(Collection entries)
——————
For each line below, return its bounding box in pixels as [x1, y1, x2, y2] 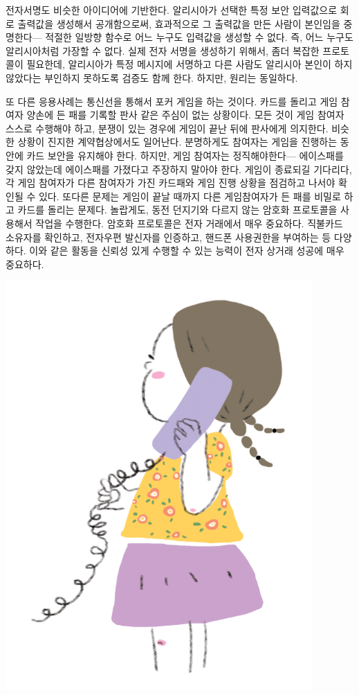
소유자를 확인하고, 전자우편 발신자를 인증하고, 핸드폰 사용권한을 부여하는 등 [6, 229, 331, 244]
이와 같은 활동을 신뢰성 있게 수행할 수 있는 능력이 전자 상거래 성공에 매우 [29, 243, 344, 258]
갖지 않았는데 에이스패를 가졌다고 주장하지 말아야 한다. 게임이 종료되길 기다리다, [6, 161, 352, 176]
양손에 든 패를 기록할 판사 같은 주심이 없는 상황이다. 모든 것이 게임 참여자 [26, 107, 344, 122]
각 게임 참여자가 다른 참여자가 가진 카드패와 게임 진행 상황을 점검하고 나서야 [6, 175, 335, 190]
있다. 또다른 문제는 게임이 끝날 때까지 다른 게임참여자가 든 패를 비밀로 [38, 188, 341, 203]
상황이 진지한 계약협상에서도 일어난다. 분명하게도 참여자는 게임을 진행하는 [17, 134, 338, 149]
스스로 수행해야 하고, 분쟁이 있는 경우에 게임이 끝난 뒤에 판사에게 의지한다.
——————
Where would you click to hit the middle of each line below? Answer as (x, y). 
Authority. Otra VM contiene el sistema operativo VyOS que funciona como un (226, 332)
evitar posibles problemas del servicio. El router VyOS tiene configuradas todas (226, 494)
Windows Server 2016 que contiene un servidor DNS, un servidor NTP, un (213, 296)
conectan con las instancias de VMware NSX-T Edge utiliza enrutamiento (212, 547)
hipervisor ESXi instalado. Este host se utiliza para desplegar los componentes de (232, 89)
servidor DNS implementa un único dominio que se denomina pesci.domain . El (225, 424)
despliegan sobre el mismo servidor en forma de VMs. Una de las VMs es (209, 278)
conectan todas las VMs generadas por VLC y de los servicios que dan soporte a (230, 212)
——————
= Task objective =
Write out the lines above from the one with "For each line" through the one with "스스로 수행해야 하고, 분쟁이 있는 경우에 게임이 끝난 뒤에 판사에게 의지한다.", ends included, exactly; no picture goes in.

= Response to the exercise =
For each line below, return its bounding box in pixels as [x1, y1, x2, y2] 
소유자를 확인하고, 전자우편 발신자를 인증하고, 핸드폰 사용권한을 부여하는 등 [6, 229, 331, 244]
이와 같은 활동을 신뢰성 있게 수행할 수 있는 능력이 전자 상거래 성공에 매우 [29, 243, 344, 258]
갖지 않았는데 에이스패를 가졌다고 주장하지 말아야 한다. 게임이 종료되길 기다리다, [6, 161, 352, 176]
양손에 든 패를 기록할 판사 같은 주심이 없는 상황이다. 모든 것이 게임 참여자 [26, 107, 344, 122]
각 게임 참여자가 다른 참여자가 가진 카드패와 게임 진행 상황을 점검하고 나서야 [6, 175, 335, 190]
있다. 또다른 문제는 게임이 끝날 때까지 다른 게임참여자가 든 패를 비밀로 [38, 188, 341, 203]
상황이 진지한 계약협상에서도 일어난다. 분명하게도 참여자는 게임을 진행하는 [17, 134, 338, 149]
스스로 수행해야 하고, 분쟁이 있는 경우에 게임이 끝난 뒤에 판사에게 의지한다.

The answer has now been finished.